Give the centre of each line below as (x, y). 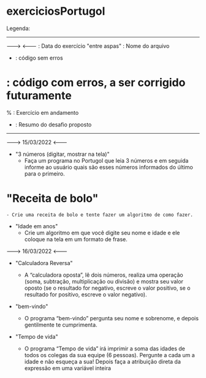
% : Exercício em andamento (43, 112)
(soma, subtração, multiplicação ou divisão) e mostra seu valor (104, 281)
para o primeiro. (45, 174)
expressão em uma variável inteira (68, 368)
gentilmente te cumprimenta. (61, 325)
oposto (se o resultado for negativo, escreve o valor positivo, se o (107, 288)
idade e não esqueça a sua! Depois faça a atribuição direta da (102, 361)
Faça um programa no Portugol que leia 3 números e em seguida (106, 160)
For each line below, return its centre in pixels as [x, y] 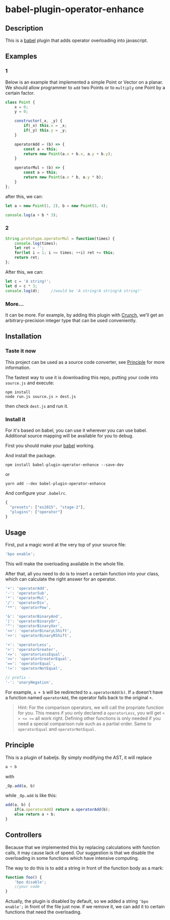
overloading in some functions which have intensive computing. [72, 858]
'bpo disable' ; [31, 882]
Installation [23, 337]
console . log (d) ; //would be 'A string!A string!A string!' [74, 291]
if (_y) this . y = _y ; [45, 130]
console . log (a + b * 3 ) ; [32, 215]
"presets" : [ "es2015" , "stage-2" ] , [48, 507]
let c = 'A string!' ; [28, 281]
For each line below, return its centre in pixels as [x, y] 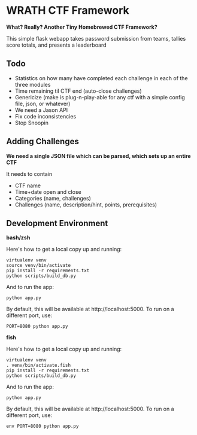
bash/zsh [18, 238]
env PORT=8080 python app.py [43, 426]
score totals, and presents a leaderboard [56, 45]
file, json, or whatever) [43, 104]
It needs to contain [29, 174]
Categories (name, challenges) [53, 198]
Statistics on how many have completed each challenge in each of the [101, 78]
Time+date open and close [48, 191]
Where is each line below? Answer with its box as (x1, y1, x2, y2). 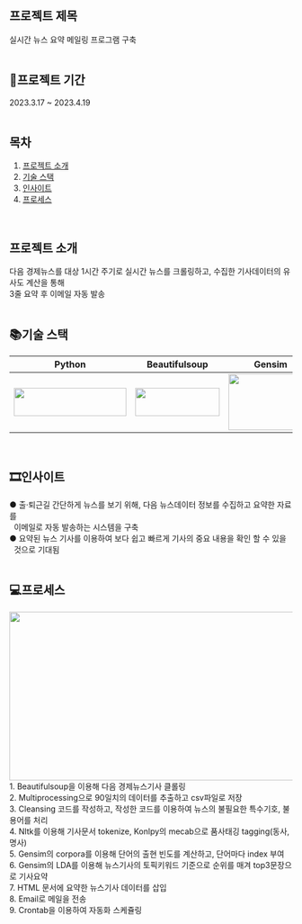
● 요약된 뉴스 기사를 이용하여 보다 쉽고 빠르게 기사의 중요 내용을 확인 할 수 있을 (9, 533, 287, 543)
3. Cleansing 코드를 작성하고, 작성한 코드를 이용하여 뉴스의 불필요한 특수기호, (9, 803, 281, 814)
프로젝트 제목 (9, 8, 78, 24)
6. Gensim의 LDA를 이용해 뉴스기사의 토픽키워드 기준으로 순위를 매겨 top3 (9, 859, 271, 870)
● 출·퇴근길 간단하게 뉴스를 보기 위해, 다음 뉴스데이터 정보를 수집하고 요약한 (9, 498, 276, 510)
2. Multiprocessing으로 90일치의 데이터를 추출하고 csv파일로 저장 (9, 792, 243, 803)
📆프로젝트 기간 (9, 73, 85, 88)
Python (54, 358, 86, 371)
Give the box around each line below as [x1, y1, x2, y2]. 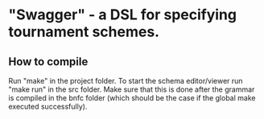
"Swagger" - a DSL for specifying [8, 6, 237, 24]
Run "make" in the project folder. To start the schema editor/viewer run [8, 76, 243, 85]
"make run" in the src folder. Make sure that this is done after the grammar [8, 84, 255, 94]
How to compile [8, 55, 89, 68]
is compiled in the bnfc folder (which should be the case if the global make [8, 93, 256, 102]
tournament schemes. [8, 23, 159, 41]
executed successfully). [8, 102, 88, 111]
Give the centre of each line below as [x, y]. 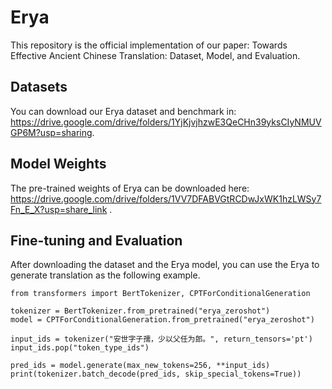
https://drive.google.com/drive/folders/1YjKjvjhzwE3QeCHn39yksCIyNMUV [166, 122]
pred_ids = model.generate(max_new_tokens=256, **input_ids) [140, 366]
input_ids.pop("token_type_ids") [80, 348]
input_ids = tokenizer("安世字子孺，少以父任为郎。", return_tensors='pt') [161, 339]
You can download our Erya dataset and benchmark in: [123, 111]
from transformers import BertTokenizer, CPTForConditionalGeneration [160, 294]
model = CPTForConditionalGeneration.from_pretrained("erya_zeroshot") [162, 320]
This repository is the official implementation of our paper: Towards [149, 45]
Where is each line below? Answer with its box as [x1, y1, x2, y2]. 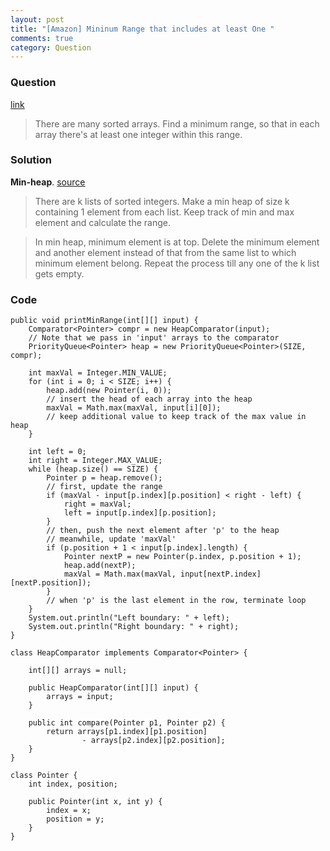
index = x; [46, 806, 92, 816]
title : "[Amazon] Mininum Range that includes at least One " [10, 24, 275, 34]
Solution [10, 153, 53, 167]
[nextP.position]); [10, 578, 92, 588]
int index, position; [28, 779, 118, 790]
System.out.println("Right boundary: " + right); [28, 622, 240, 632]
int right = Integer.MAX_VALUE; [28, 456, 163, 466]
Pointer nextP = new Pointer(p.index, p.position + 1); [63, 552, 302, 562]
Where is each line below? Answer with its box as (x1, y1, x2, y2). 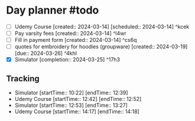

TASK DESCRIPTION
The answer must consist of every line from the data that contains the word "have".

THE ANSWER
overloading in some functions which have intensive computing. [72, 858]
Statistics on how many have completed each challenge in each of the [101, 78]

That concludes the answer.